The band formed around 1996. They claim to have first formed "in a dilapidated beachfront mansion on the Eld Inlet in Thurston County, Washington" (Eld Inlet is the site of The Evergreen State College); in any event, they first performed publicly in 1997 at Olympia, Washington's annual Olympia Experimental Music Festival.

Their instrumentation has been known to include Moog synthesizer, and tape samples, drums, ambient vocals, distorted feedback, electric guitar, computers and digital toys, and digeridoo. The Dead Air Fresheners state in interviews and on their My Space page that they do not play improvised music despite frequent perceptions to the contrary. Rather they use a process of Chance Music composition influenced by the work of John Cage (also called Indeterminate music) and their Myspace page provides several examples of scores from past performances.

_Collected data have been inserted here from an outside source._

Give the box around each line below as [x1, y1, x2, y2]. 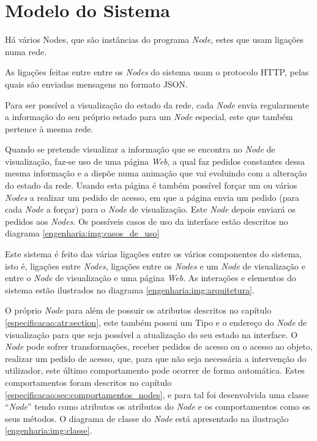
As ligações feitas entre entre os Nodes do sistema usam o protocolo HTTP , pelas [5, 66, 309, 78]
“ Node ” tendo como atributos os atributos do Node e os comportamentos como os [5, 400, 310, 413]
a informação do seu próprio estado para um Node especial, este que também [5, 110, 293, 123]
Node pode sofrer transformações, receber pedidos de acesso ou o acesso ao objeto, [5, 340, 313, 353]
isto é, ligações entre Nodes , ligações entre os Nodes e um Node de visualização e [5, 259, 305, 272]
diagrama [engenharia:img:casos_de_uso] [5, 227, 160, 239]
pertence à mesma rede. [5, 122, 94, 135]
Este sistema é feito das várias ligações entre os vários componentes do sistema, [5, 247, 302, 260]
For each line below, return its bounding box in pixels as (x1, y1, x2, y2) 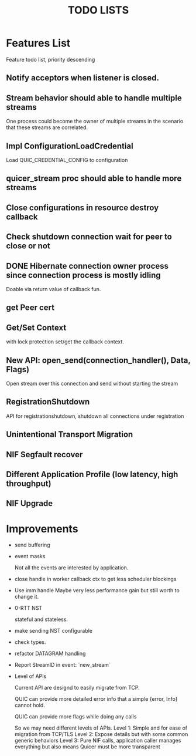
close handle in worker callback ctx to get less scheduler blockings (14, 576, 177, 583)
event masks (14, 553, 46, 560)
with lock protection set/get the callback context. (6, 338, 125, 345)
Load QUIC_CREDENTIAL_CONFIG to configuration (6, 156, 128, 163)
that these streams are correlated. (6, 124, 88, 131)
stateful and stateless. (14, 616, 68, 623)
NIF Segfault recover (6, 450, 83, 460)
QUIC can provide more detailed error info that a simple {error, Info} (14, 696, 178, 703)
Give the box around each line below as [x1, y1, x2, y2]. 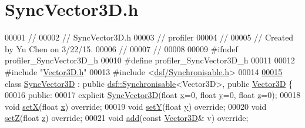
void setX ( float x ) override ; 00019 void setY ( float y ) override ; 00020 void [5, 100, 267, 112]
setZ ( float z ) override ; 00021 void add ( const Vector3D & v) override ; [5, 112, 249, 124]
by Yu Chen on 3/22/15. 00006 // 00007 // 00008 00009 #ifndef [5, 42, 238, 55]
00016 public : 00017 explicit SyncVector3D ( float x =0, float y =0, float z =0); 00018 [5, 89, 301, 101]
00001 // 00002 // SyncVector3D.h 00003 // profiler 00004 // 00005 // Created [5, 31, 294, 43]
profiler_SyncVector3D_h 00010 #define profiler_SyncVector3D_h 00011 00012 [5, 54, 295, 66]
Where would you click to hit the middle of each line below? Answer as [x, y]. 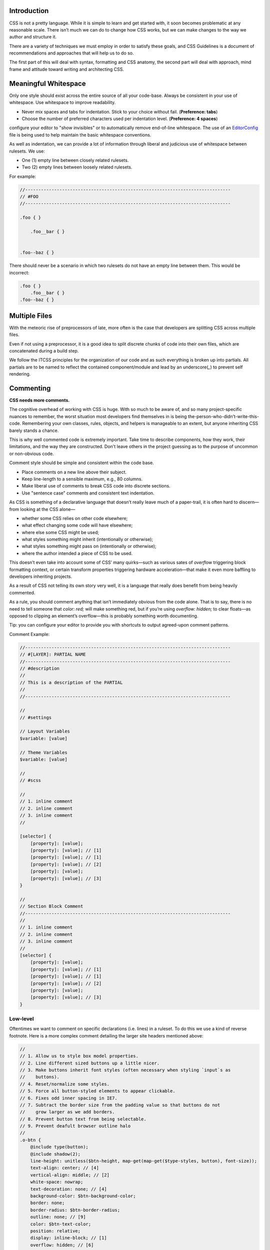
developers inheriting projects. [41, 576]
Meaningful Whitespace [47, 83]
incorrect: [19, 272]
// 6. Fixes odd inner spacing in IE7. [68, 1098]
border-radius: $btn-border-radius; [75, 1210]
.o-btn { [30, 1140]
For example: [23, 176]
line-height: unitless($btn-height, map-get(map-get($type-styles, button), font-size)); [144, 1161]
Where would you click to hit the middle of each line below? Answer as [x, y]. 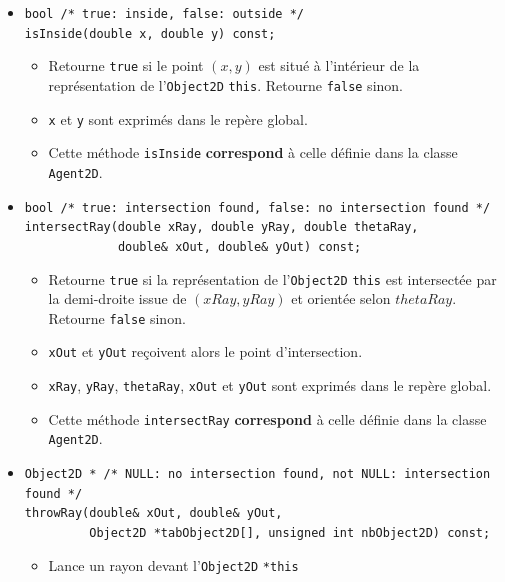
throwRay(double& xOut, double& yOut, [153, 513]
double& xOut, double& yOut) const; [239, 246]
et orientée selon [341, 298]
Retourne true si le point [126, 65]
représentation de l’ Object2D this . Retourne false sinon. [225, 84]
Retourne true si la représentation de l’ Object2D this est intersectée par [272, 278]
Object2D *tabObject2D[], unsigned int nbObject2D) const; [290, 533]
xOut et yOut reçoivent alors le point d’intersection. [205, 351]
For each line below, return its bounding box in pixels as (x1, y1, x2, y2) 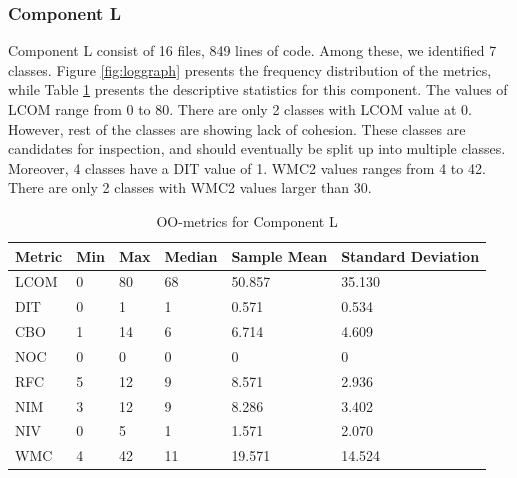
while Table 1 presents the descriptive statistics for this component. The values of (8, 79, 508, 100)
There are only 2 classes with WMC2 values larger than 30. (8, 177, 372, 198)
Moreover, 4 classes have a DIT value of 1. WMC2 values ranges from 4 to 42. (8, 157, 486, 178)
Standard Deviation (341, 245, 480, 266)
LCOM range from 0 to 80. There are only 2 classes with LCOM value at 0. (8, 99, 472, 119)
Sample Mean (231, 245, 328, 266)
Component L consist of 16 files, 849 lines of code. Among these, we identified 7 (8, 40, 497, 61)
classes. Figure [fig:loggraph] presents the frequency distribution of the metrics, (8, 59, 492, 80)
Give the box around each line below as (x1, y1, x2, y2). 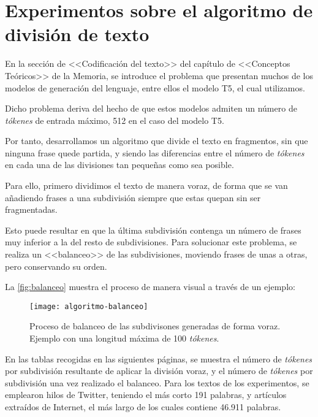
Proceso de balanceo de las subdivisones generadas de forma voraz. (29, 319, 281, 332)
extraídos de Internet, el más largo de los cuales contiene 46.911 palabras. (5, 400, 281, 413)
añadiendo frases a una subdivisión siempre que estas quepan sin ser (5, 191, 261, 204)
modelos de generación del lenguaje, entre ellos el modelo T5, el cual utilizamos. (5, 81, 305, 94)
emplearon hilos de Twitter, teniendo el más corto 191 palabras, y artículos (5, 388, 287, 401)
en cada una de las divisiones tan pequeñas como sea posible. (5, 158, 234, 171)
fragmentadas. (5, 203, 58, 216)
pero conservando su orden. (5, 259, 107, 272)
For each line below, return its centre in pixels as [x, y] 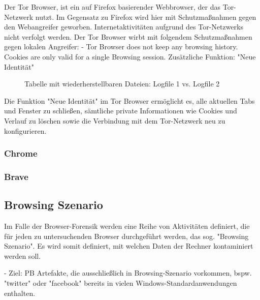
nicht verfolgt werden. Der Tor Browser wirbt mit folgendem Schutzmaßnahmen [128, 36]
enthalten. [20, 293]
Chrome [21, 153]
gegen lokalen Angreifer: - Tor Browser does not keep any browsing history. [121, 47]
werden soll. [23, 256]
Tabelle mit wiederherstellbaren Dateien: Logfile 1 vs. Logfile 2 [122, 84]
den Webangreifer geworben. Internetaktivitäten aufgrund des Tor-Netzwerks [124, 27]
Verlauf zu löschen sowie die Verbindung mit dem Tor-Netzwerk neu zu [115, 120]
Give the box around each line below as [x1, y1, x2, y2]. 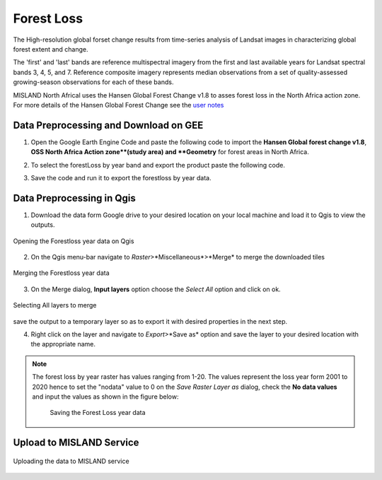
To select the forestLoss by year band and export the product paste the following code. [30, 160, 286, 169]
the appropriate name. [30, 340, 95, 349]
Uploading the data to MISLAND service [13, 457, 130, 465]
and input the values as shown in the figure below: [32, 392, 180, 401]
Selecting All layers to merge [13, 301, 97, 310]
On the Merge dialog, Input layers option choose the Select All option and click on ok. [30, 285, 281, 293]
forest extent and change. [13, 45, 88, 53]
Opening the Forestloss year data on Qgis [13, 237, 134, 245]
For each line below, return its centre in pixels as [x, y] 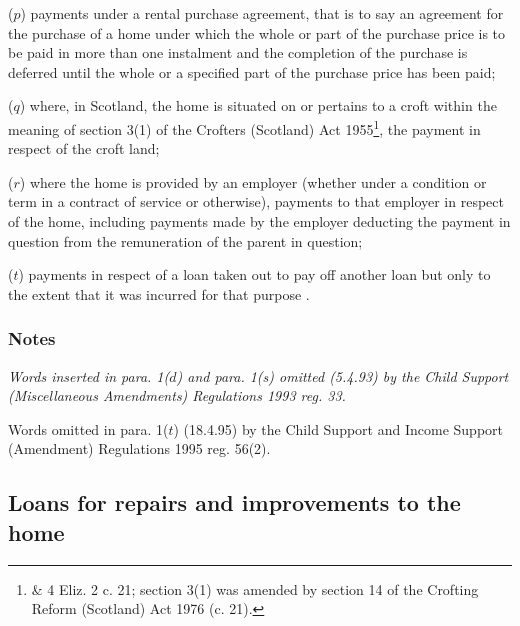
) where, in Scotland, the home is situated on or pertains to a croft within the [258, 105]
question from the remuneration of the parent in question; [185, 240]
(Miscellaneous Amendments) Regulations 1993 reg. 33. [177, 395]
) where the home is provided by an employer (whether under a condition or [253, 181]
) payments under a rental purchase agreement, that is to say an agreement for [262, 13]
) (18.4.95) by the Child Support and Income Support [338, 428]
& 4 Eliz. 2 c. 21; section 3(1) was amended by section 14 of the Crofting [255, 588]
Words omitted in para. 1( [88, 428]
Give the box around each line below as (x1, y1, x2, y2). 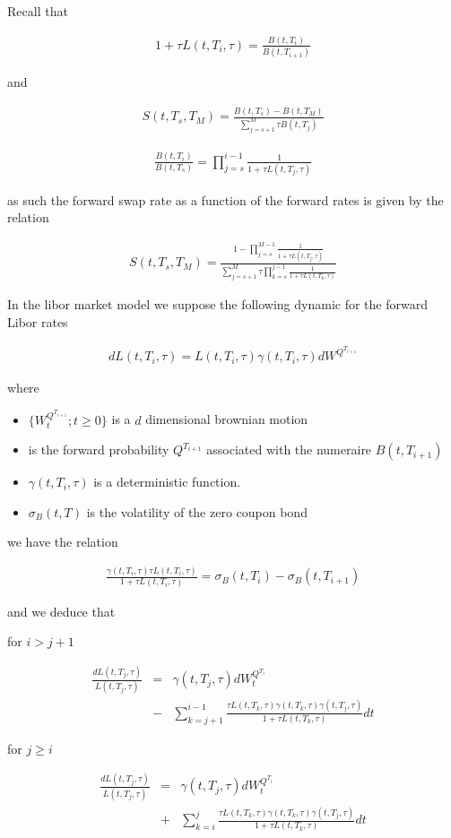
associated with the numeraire (206, 440, 372, 459)
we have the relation (7, 532, 118, 551)
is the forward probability (28, 440, 169, 459)
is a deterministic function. (93, 472, 241, 491)
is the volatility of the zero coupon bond (86, 502, 308, 521)
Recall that (7, 2, 68, 20)
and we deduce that (7, 601, 116, 620)
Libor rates (7, 312, 68, 331)
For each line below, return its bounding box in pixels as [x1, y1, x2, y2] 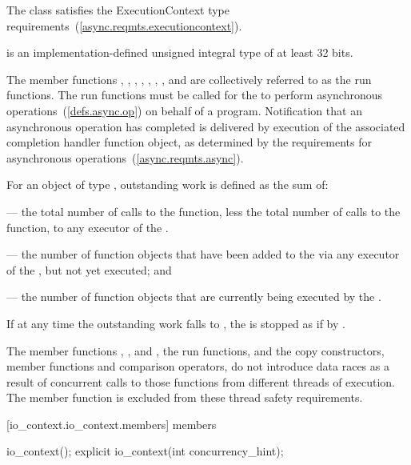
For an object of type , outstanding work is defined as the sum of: [6, 176, 329, 193]
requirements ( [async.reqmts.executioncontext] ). [6, 17, 242, 34]
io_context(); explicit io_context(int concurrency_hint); [6, 443, 284, 459]
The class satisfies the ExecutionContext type [6, 2, 229, 18]
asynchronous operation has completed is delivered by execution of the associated [6, 118, 405, 134]
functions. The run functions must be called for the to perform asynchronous [6, 86, 383, 103]
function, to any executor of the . [6, 218, 169, 235]
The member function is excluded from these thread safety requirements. [6, 389, 363, 406]
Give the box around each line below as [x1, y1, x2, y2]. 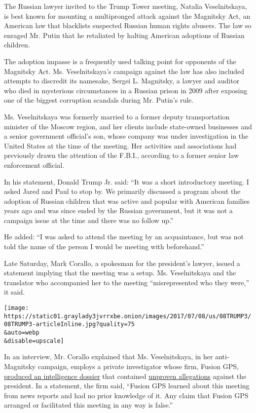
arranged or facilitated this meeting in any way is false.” [4, 400, 173, 410]
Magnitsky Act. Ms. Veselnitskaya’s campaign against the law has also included [4, 66, 245, 76]
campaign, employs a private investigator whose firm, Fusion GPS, [37, 361, 239, 371]
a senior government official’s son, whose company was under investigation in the [4, 131, 249, 141]
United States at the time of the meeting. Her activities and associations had [4, 140, 237, 150]
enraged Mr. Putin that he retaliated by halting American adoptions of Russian [4, 30, 245, 40]
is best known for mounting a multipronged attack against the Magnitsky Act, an [4, 10, 251, 21]
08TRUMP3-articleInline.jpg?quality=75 [4, 321, 135, 328]
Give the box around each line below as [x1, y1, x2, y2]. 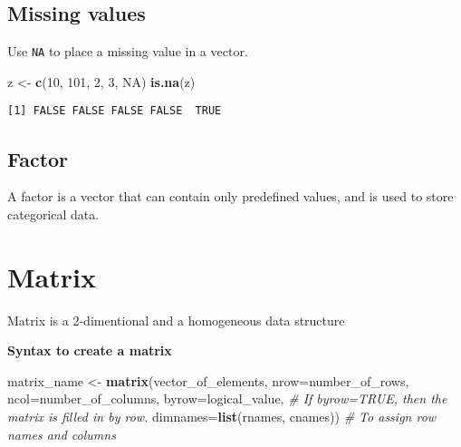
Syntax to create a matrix [7, 341, 172, 360]
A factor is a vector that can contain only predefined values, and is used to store [7, 187, 454, 206]
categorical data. [7, 204, 100, 223]
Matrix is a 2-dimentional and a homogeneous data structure [7, 310, 345, 329]
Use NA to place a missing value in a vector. [7, 42, 248, 61]
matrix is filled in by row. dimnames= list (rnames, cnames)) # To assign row [7, 407, 437, 425]
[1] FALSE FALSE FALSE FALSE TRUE [7, 104, 222, 118]
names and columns [7, 424, 116, 443]
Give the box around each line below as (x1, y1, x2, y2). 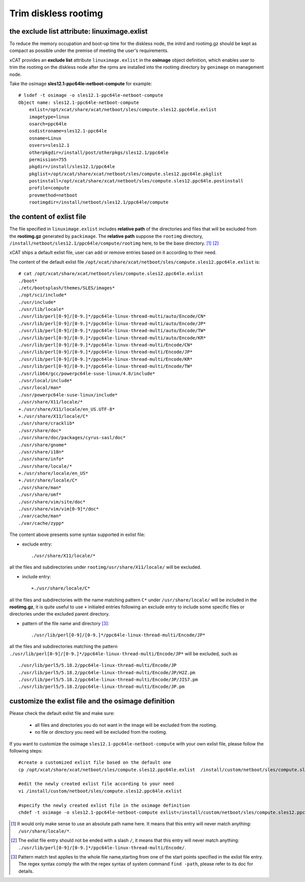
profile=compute (28, 185, 70, 191)
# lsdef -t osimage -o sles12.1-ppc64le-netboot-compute (18, 92, 164, 98)
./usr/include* (18, 299, 56, 305)
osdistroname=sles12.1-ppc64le (28, 128, 107, 134)
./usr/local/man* (18, 385, 62, 391)
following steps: (9, 747, 43, 754)
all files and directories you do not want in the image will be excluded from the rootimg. (35, 721, 217, 728)
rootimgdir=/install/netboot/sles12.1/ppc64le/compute (28, 199, 169, 205)
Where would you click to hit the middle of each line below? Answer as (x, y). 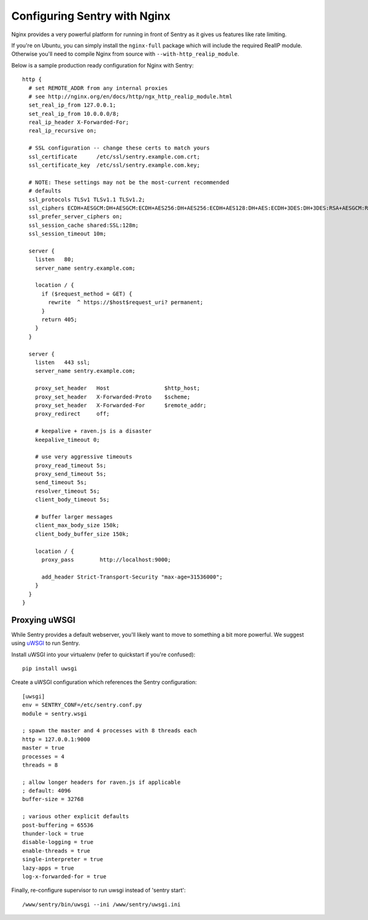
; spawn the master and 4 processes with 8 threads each (110, 731)
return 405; (59, 320)
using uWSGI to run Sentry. (46, 643)
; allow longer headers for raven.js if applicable (102, 782)
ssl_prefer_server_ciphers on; (75, 217)
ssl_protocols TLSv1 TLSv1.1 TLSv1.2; (87, 200)
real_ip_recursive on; (63, 131)
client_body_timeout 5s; (72, 500)
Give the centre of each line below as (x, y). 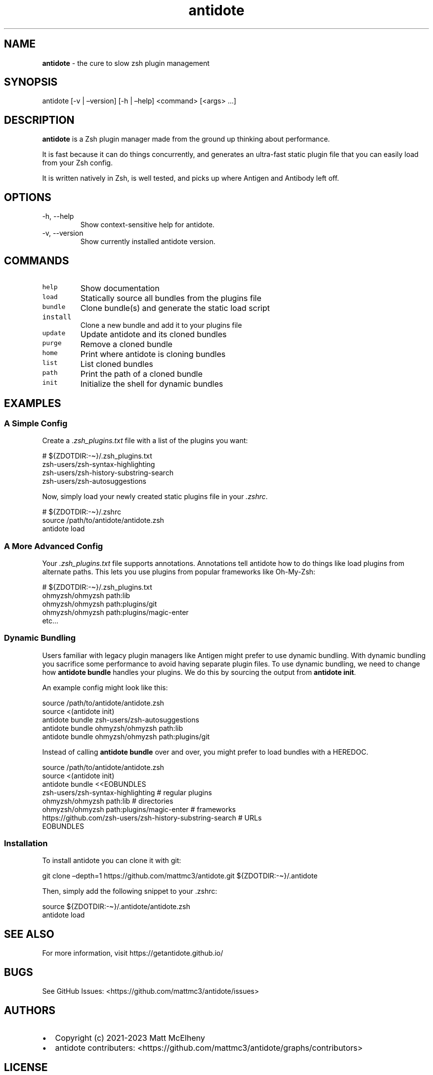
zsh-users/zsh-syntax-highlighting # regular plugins (127, 792)
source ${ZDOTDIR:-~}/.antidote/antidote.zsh (116, 907)
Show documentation (120, 288)
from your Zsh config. (77, 163)
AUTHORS (30, 1010)
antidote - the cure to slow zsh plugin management (126, 63)
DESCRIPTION (39, 120)
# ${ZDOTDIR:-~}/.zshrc (82, 512)
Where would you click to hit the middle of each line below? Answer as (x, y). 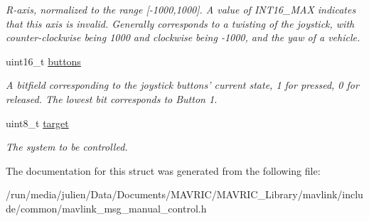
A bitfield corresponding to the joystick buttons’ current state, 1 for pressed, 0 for (182, 85)
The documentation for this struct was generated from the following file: (163, 170)
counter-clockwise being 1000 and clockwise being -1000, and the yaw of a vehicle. (183, 37)
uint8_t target (37, 123)
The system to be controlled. (67, 147)
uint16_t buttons (43, 61)
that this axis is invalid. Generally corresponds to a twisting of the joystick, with (180, 23)
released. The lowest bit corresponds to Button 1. (112, 98)
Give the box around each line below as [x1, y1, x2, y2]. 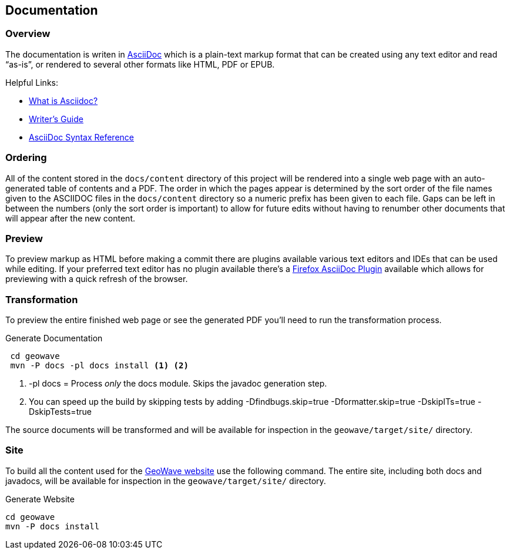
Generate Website [5, 493, 75, 504]
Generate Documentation [5, 333, 103, 344]
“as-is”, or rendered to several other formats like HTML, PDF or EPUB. [5, 59, 275, 69]
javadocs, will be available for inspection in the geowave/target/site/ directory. [5, 475, 326, 486]
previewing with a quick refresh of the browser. [5, 274, 188, 284]
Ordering [5, 152, 47, 164]
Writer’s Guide [29, 113, 83, 124]
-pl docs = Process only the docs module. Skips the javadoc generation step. [29, 378, 327, 389]
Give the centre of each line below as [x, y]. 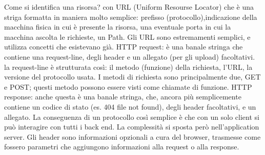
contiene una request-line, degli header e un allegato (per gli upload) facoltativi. [130, 56]
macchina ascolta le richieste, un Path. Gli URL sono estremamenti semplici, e [127, 36]
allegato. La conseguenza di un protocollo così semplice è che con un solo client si [132, 117]
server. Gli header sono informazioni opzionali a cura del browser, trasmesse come [132, 136]
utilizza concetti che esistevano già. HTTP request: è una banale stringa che [124, 47]
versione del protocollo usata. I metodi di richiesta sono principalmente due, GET [132, 77]
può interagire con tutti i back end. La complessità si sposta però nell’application [132, 127]
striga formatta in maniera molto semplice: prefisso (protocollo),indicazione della [131, 17]
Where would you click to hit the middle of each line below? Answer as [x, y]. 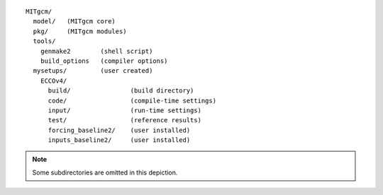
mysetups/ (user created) [93, 71]
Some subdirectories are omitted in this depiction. [105, 172]
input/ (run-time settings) [125, 110]
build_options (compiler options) [104, 61]
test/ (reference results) [125, 120]
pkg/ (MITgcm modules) [80, 31]
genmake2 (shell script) [96, 51]
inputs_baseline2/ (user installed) [119, 140]
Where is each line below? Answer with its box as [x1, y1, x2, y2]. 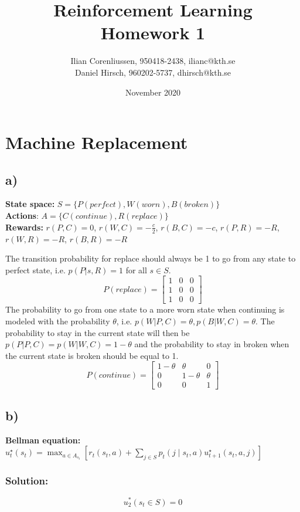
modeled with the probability [5, 314, 110, 327]
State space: [5, 198, 55, 210]
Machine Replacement [5, 130, 188, 154]
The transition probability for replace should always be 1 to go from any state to [5, 252, 296, 265]
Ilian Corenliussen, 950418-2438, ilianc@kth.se [70, 55, 236, 67]
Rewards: [5, 221, 43, 233]
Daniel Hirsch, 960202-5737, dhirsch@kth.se [74, 66, 231, 78]
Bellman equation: [5, 433, 81, 446]

They have done several live radio performances; portions of their hour-long session with poet Chuck Swaim on KEXP's "Sonarchy Radio" were included as songs in the self-released album Pleasure Is Where All Labor Ends and two performances on KPSU are on that station's archives.

===Band members===
The band has consisted of members based in Bellingham, Olympia, Seattle, Salem, and Portland. The three core members are located in St. Johns, Portland. Because of their penchant for anonymity, masks, and costumes, there is no definitive list of the group's membership. Nonetheless, several publications covering either the experimental music scene or entertainment in the Pacific Northwest have reported them to have included at various times members of such bands as Olympia's now defunct Karp, Austin, Texas' ...And You Will Know Us By the Trail of Dead, Bellingham, Washington's Noggin, and Portland, Oregon's Nice Nice.
In Signum magazine, writer Tiffany Lee Brown implies strongly that Olympia Experimental Music Festival founder Jim McAdams is one of the anonymous musicians in the group. Matt Driscoll of the Weekly Volcano (South Puget Sound) states this outright. Emily Pothast in The Wire states that Ricardo Wang, host of the "What's this Called?" program on Freeform Portland Radio is a member. This was confirmed in a 2023 St. Johns Review article. Wang's two sons are also considered regular members.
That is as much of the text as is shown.